WHAT YOU HAVE TO DO – Could you transcribe the entries below exactly, without any of the pictures?

Records drawn from a dataset –
□ □ □ □ □
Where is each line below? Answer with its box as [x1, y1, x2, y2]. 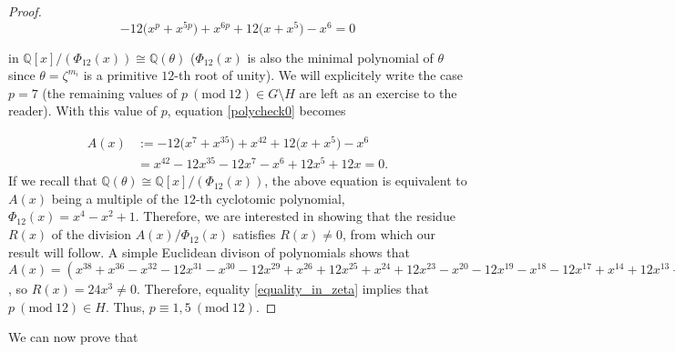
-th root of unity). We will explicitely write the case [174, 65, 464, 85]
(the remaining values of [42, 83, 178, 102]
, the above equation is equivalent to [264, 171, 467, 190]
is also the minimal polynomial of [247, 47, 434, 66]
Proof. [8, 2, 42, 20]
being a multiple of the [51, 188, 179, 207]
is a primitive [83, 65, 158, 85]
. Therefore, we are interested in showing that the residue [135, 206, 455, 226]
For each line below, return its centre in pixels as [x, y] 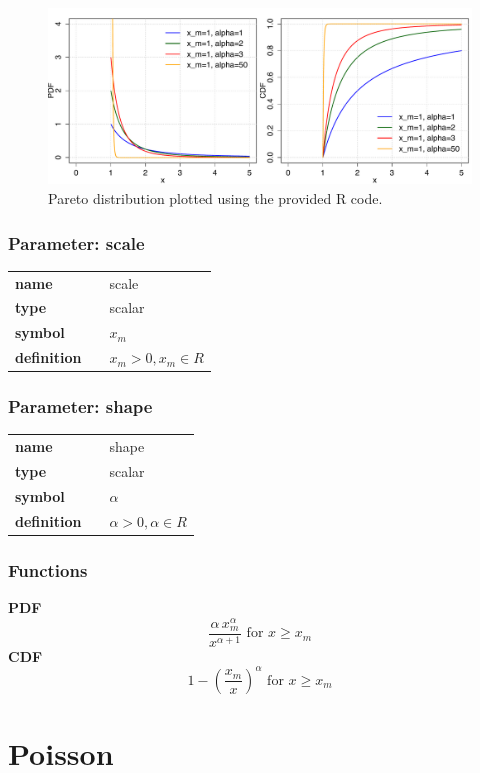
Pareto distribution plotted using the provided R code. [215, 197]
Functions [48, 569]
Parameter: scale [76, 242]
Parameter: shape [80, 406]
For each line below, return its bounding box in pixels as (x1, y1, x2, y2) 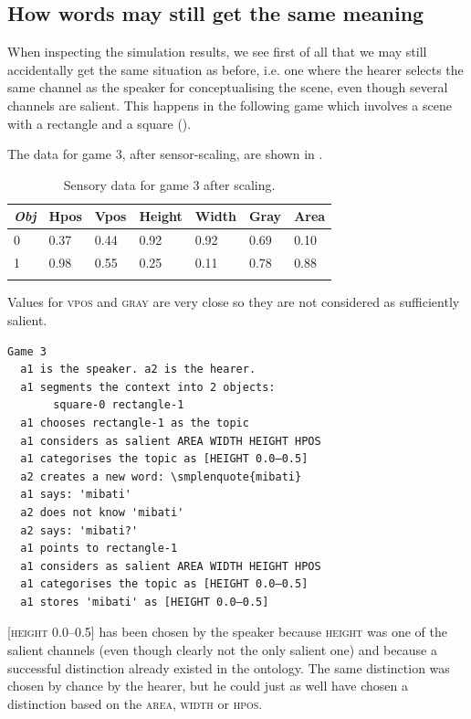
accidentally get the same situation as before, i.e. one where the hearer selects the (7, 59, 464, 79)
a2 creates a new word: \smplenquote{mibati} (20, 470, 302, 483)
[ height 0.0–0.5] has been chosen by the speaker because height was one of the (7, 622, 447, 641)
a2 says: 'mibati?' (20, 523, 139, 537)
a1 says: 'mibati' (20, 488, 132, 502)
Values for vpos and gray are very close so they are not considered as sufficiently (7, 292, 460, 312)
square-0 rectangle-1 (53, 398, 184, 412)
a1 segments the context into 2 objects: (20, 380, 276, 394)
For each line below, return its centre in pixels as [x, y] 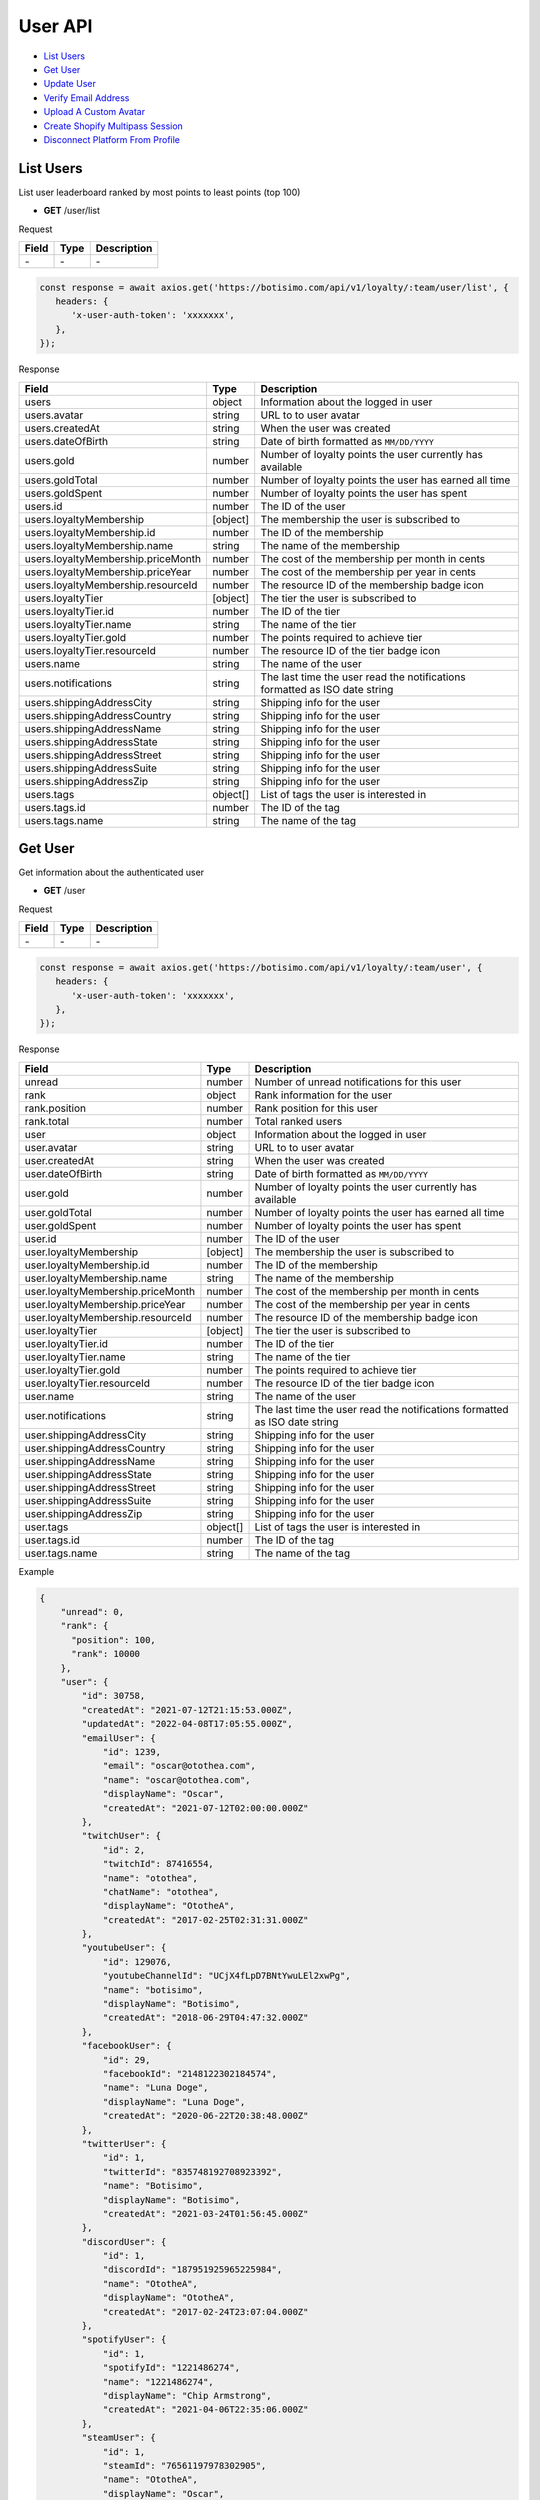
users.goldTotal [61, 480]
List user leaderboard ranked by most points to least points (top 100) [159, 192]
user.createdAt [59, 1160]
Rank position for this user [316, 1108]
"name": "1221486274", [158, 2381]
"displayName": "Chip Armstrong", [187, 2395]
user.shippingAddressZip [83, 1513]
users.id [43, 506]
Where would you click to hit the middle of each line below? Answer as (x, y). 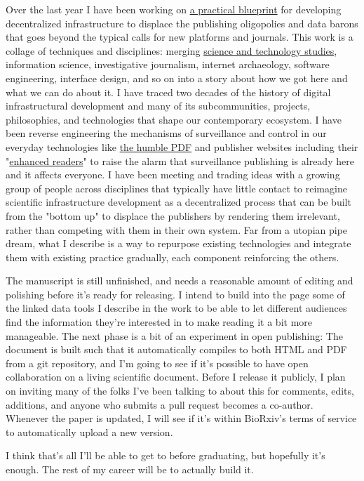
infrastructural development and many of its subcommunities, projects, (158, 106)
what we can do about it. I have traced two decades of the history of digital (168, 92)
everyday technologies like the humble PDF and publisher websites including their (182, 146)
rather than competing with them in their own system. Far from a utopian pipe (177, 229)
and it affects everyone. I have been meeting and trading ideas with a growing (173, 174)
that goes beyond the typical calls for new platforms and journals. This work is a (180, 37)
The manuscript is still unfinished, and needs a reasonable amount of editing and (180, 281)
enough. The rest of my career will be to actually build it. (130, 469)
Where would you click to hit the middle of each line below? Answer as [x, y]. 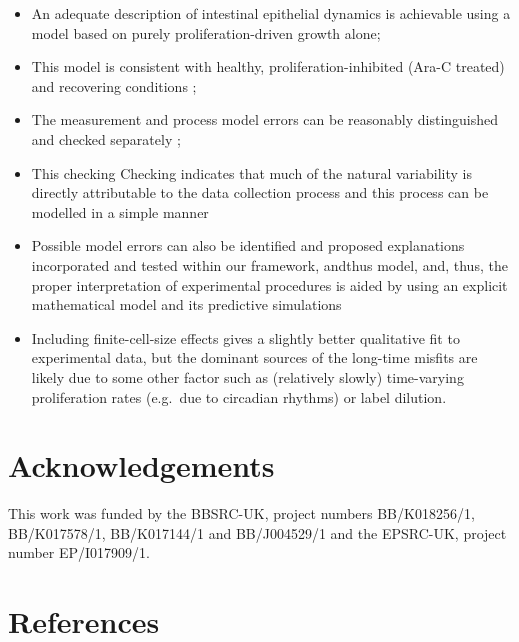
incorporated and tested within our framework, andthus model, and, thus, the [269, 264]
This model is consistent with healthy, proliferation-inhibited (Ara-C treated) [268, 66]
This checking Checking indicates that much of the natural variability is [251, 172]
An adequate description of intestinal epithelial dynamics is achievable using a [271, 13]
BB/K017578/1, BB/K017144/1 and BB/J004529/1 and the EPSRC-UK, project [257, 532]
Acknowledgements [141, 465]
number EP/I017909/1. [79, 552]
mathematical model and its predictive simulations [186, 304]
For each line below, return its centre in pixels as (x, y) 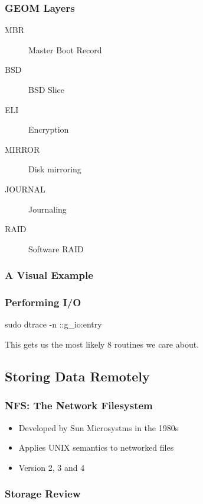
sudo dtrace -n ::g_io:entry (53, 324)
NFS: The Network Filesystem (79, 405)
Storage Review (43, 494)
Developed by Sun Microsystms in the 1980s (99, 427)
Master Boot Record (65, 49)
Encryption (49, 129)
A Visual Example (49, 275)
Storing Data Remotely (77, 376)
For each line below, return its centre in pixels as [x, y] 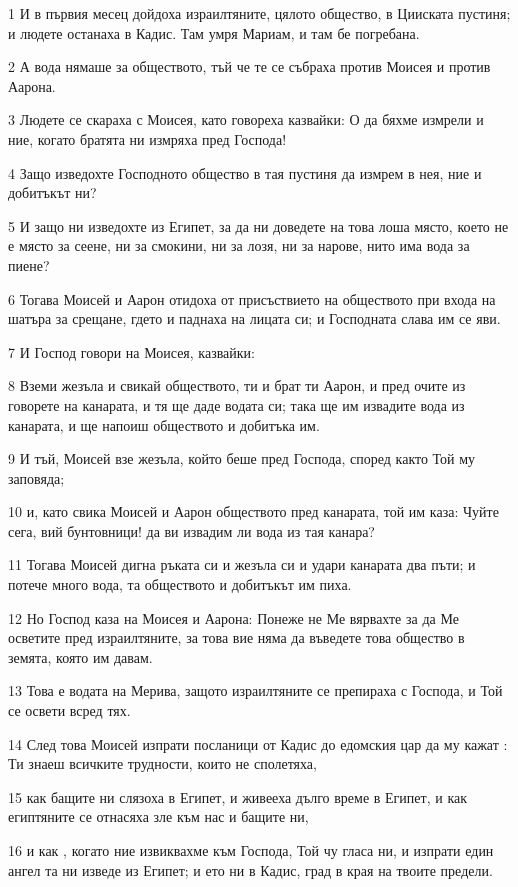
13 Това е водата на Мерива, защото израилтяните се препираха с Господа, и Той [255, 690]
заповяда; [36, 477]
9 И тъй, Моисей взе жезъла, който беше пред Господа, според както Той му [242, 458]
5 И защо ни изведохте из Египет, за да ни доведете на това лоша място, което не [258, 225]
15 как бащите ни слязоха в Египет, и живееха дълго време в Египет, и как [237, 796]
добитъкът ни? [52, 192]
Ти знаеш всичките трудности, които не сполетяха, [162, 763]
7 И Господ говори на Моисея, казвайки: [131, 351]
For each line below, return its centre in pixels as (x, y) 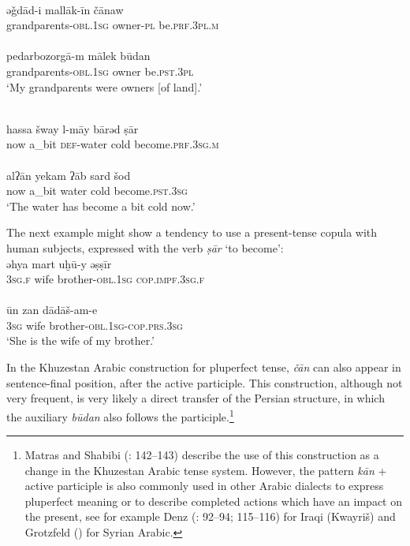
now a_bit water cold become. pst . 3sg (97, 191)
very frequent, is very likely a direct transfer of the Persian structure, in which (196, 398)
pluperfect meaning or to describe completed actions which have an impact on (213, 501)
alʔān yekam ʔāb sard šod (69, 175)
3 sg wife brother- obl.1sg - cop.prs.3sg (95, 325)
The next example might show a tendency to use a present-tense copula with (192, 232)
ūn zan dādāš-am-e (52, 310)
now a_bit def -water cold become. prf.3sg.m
□ □ □ □ □
EXERCISE ANSWER –
Where is each line below? Answer with its box as [x1, y1, x2, y2]. 
-th root of unity). We will explicitely write the case [174, 65, 464, 85]
(the remaining values of [42, 83, 178, 102]
, the above equation is equivalent to [264, 171, 467, 190]
is also the minimal polynomial of [247, 47, 434, 66]
Proof. [8, 2, 42, 20]
being a multiple of the [51, 188, 179, 207]
is a primitive [83, 65, 158, 85]
. Therefore, we are interested in showing that the residue [135, 206, 455, 226]
For each line below, return its centre in pixels as [x, y] 
Pareto distribution plotted using the provided R code. [215, 197]
Functions [48, 569]
Parameter: scale [76, 242]
Parameter: shape [80, 406]
For each line below, return its bounding box in pixels as (x1, y1, x2, y2) 
accidentally get the same situation as before, i.e. one where the hearer selects the (7, 59, 464, 79)
a2 creates a new word: \smplenquote{mibati} (20, 470, 302, 483)
[ height 0.0–0.5] has been chosen by the speaker because height was one of the (7, 622, 447, 641)
a2 says: 'mibati?' (20, 523, 139, 537)
a1 says: 'mibati' (20, 488, 132, 502)
Values for vpos and gray are very close so they are not considered as sufficiently (7, 292, 460, 312)
square-0 rectangle-1 (53, 398, 184, 412)
a1 segments the context into 2 objects: (20, 380, 276, 394)
For each line below, return its centre in pixels as [x, y] 
users.goldTotal [61, 480]
List user leaderboard ranked by most points to least points (top 100) [159, 192]
user.createdAt [59, 1160]
Rank position for this user [316, 1108]
"name": "1221486274", [158, 2381]
"displayName": "Chip Armstrong", [187, 2395]
user.shippingAddressZip [83, 1513]
users.id [43, 506]
Where would you click to hit the middle of each line below? Answer as (x, y). 
infrastructural development and many of its subcommunities, projects, (158, 106)
what we can do about it. I have traced two decades of the history of digital (168, 92)
everyday technologies like the humble PDF and publisher websites including their (182, 146)
rather than competing with them in their own system. Far from a utopian pipe (177, 229)
and it affects everyone. I have been meeting and trading ideas with a growing (173, 174)
that goes beyond the typical calls for new platforms and journals. This work is a (180, 37)
The manuscript is still unfinished, and needs a reasonable amount of editing and (180, 281)
enough. The rest of my career will be to actually build it. (130, 469)
Where would you click to hit the middle of each line below? Answer as [x, y]. 
incorporated and tested within our framework, andthus model, and, thus, the [269, 264]
This model is consistent with healthy, proliferation-inhibited (Ara-C treated) [268, 66]
This checking Checking indicates that much of the natural variability is [251, 172]
An adequate description of intestinal epithelial dynamics is achievable using a [271, 13]
BB/K017578/1, BB/K017144/1 and BB/J004529/1 and the EPSRC-UK, project [257, 532]
Acknowledgements [141, 465]
number EP/I017909/1. [79, 552]
mathematical model and its predictive simulations [186, 304]
For each line below, return its centre in pixels as (x, y) 
sudo dtrace -n ::g_io:entry (53, 324)
NFS: The Network Filesystem (79, 405)
Storage Review (43, 494)
Developed by Sun Microsystms in the 1980s (99, 427)
Master Boot Record (65, 49)
Encryption (49, 129)
A Visual Example (49, 275)
Storing Data Remotely (77, 376)
For each line below, return its centre in pixels as [x, y] 
13 Това е водата на Мерива, защото израилтяните се препираха с Господа, и Той [255, 690]
заповяда; [36, 477]
9 И тъй, Моисей взе жезъла, който беше пред Господа, според както Той му [242, 458]
5 И защо ни изведохте из Египет, за да ни доведете на това лоша място, което не [258, 225]
15 как бащите ни слязоха в Египет, и живееха дълго време в Египет, и как [237, 796]
добитъкът ни? [52, 192]
Ти знаеш всичките трудности, които не сполетяха, [162, 763]
7 И Господ говори на Моисея, казвайки: [131, 351]
For each line below, return its centre in pixels as (x, y) 
now a_bit water cold become. pst . 3sg (97, 191)
very frequent, is very likely a direct transfer of the Persian structure, in which (196, 398)
pluperfect meaning or to describe completed actions which have an impact on (213, 501)
alʔān yekam ʔāb sard šod (69, 175)
3 sg wife brother- obl.1sg - cop.prs.3sg (95, 325)
The next example might show a tendency to use a present-tense copula with (192, 232)
ūn zan dādāš-am-e (52, 310)
now a_bit def -water cold become. prf.3sg.m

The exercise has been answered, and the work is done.